If you think you’ve joined the ranks and have become a fellow data hoarder with your stash of several external hard drives and possess the compulsive need to triple-back things up, imagine how the U.S. National Archives feels. They require 800 kilometres of shelving to store their data digitally. The United Kingdom and France require approximately 160 kilometres each.

A group of students at Hong Kong’s Chinese University have modified a strain of E. coli bacteria to be able store and encrypt information. They call it “Biostorage,” and as a result, bacteria will be able to store information for thousands of years, as they constantly reproduce, replenishing the data.
In 2007, a team at Japan’s Keio University were able encode E=MC2, Albert Einstein’s theory of relativity, onto a piece of DNA found in a common soil bacteria.

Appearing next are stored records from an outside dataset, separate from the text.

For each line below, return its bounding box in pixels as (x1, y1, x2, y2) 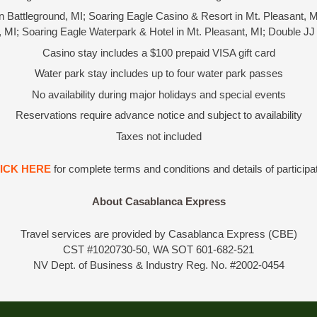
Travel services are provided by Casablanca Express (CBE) (20, 228, 297, 241)
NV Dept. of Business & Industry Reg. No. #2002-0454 (33, 259, 284, 272)
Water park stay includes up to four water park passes (34, 67, 283, 80)
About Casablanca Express (91, 195, 226, 208)
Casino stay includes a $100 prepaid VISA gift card (42, 46, 275, 59)
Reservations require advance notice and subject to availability (15, 109, 302, 122)
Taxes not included (115, 129, 202, 142)
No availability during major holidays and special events (31, 88, 286, 100)
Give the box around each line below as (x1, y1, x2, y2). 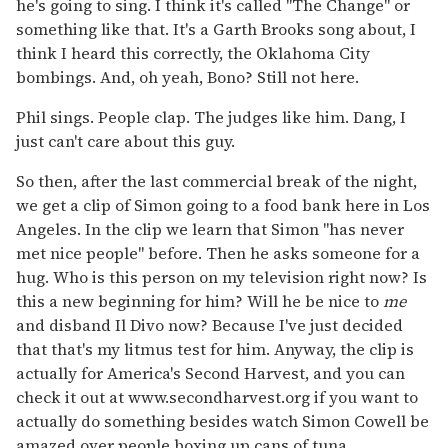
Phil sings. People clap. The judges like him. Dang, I (16, 105, 406, 128)
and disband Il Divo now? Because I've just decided (16, 313, 403, 336)
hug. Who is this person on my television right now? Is (16, 265, 427, 288)
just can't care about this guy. (16, 129, 235, 152)
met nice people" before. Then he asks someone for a (16, 241, 420, 264)
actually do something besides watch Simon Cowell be (16, 409, 429, 432)
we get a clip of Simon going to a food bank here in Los (16, 193, 430, 216)
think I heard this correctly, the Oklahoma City (16, 41, 370, 64)
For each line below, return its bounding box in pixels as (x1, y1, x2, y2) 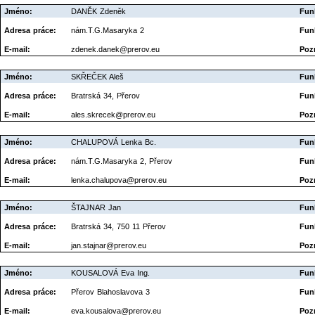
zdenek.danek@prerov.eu (71, 44, 160, 53)
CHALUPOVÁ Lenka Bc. (71, 137, 156, 146)
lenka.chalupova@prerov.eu (71, 175, 167, 184)
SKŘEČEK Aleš (71, 72, 124, 81)
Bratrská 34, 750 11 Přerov (71, 221, 166, 231)
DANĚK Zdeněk (71, 6, 126, 15)
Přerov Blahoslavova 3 (71, 287, 150, 296)
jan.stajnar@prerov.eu (71, 240, 146, 250)

The group in Hong Kong has made many advances since that development and are now able to compress and break up data among different cells in the culture, which helps overcome limits on storage capacity. Currently, all sorts of data, such as video, images and audio, can be stored in the bacteria.
The researchers say that one gram of bacteria will be able to hold as much data as 450 two-terabyte hard drives.

Furthermore, the encoded bacteria cannot be hacked like computers and are also not affected by things which can normally bring a database to its knees, such as electrical failures or data theft.

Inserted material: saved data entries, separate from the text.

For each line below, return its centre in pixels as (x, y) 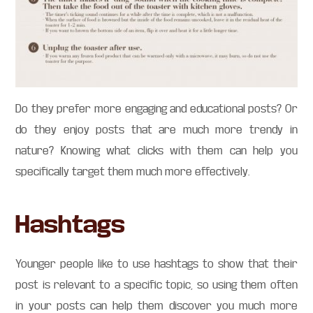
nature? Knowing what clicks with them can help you (156, 151)
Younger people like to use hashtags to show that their (156, 264)
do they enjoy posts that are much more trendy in (156, 130)
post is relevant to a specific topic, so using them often (156, 285)
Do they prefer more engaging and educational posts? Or (156, 109)
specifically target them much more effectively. (133, 172)
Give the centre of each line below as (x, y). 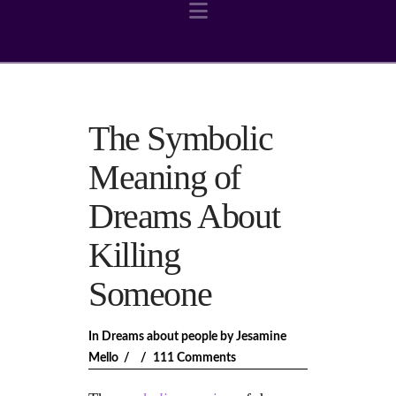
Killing (134, 255)
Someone (150, 294)
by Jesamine (252, 336)
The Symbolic (181, 138)
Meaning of (165, 177)
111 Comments (194, 358)
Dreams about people (160, 336)
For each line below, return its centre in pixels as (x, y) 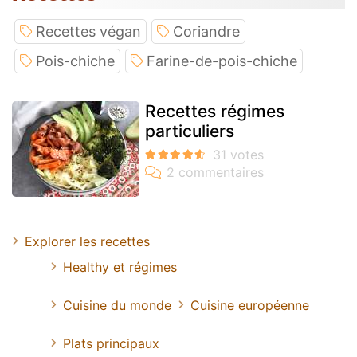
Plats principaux (111, 344)
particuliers (190, 131)
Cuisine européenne (250, 306)
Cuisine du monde (117, 306)
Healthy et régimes (120, 267)
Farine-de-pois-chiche (222, 61)
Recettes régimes (215, 112)
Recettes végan (88, 32)
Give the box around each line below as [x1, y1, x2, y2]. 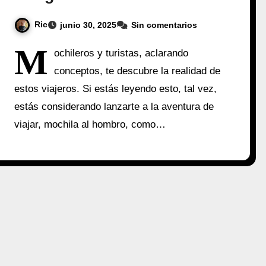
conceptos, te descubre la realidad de [54, 65, 221, 77]
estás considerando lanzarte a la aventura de [14, 100, 214, 112]
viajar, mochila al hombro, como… [14, 118, 166, 130]
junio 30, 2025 [60, 20, 117, 30]
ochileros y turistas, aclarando [54, 47, 189, 59]
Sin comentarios [131, 20, 198, 30]
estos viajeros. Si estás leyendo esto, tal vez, [14, 83, 217, 94]

The technique that is used is very similar to that of making a genetically modified organism (such as genetically modified corn) by removing DNA, modifying it with the use of enzymes, then returning it to the cell.

It won’t be long before we see this as a viable storage medium for at home.
Interestingly, this isn’t the only example of E. coli being modified to do fascinating things.

In September 2010, a privately owned biotech company known as Joule Unlimited were awarded a patent for a genetically modified E. coli strain that is able to produce hydrocarbons such as diesel, jet fuel and petrol solely with the consumption of carbon dioxide and sunlight.

The company says that it has a library of bacteria, all capable of producing different fuels. One bacterium can produce ethanol at the rate of 9 litres per square metre a year. Joule says that eventually, when scaled commercially, it could be able to produce 23 litres per square metre a year.

Joule also says that their modified cells can produce fossil fuels using the solar converter method at a rate 50 times more efficient that regular bio fuels, and that their method will also produce 90 per cent less carbon dioxide.

According to their website, www.jouleunlimited.com: “This technology can produce virtually unlimited quantities of fossil fuels with zero dependence on raw materials, agricultural land, crops or fresh water. It ends the hazards of oil exploration and oil production. It takes us to the unthinkable: liquid hydrocarbons on demand.”

The company’s co-founder is George Church, a Harvard geneticist who helped initiate the Human Genome project in 1984.

If you’re thinking that we have entered a strange new world, you may be surprised to learn that modified microorganisms are all around us. If you’ve ever wondered how light beer is made, you’ll be happy to know it’s made with a modified version of yeast. It was in 1994 that the Brewing Research Foundation gained authorization to use such yeast to produce low-carb beer.

The yeast produces an amylase capable of hydrolyzing starch residues found in beer that usually lead to the ever-so-sexy beer gut. The yeast breaks down the starches into a sugar that normal yeast will use in the fermentation process.
Finally, genetically modified microorganisms are also used to produce various chemicals and medications and are much more environmentally friendly when compared to production methods involving harsh chemicals. The list of items that can be produced varies from vitamins to preservatives and enzymes.

On a completely different note, scientists have created a real live Pac-Man game. They call it “Pac-Mecium.” The user manipulates the paramecium using a joystick attached to a controller that “controls the polarity of a mild electrical field applied across the fluid chamber, which influences the direction the paramecia, a single-celled organism, move.”

It leaves me wondering, could it one day be possible for scientists to encrypt data into human cells? This scientific premise makes me think of Quorra, a human computer program hybrid with digital information from Disney’s TRON: Legacy. Scary huh?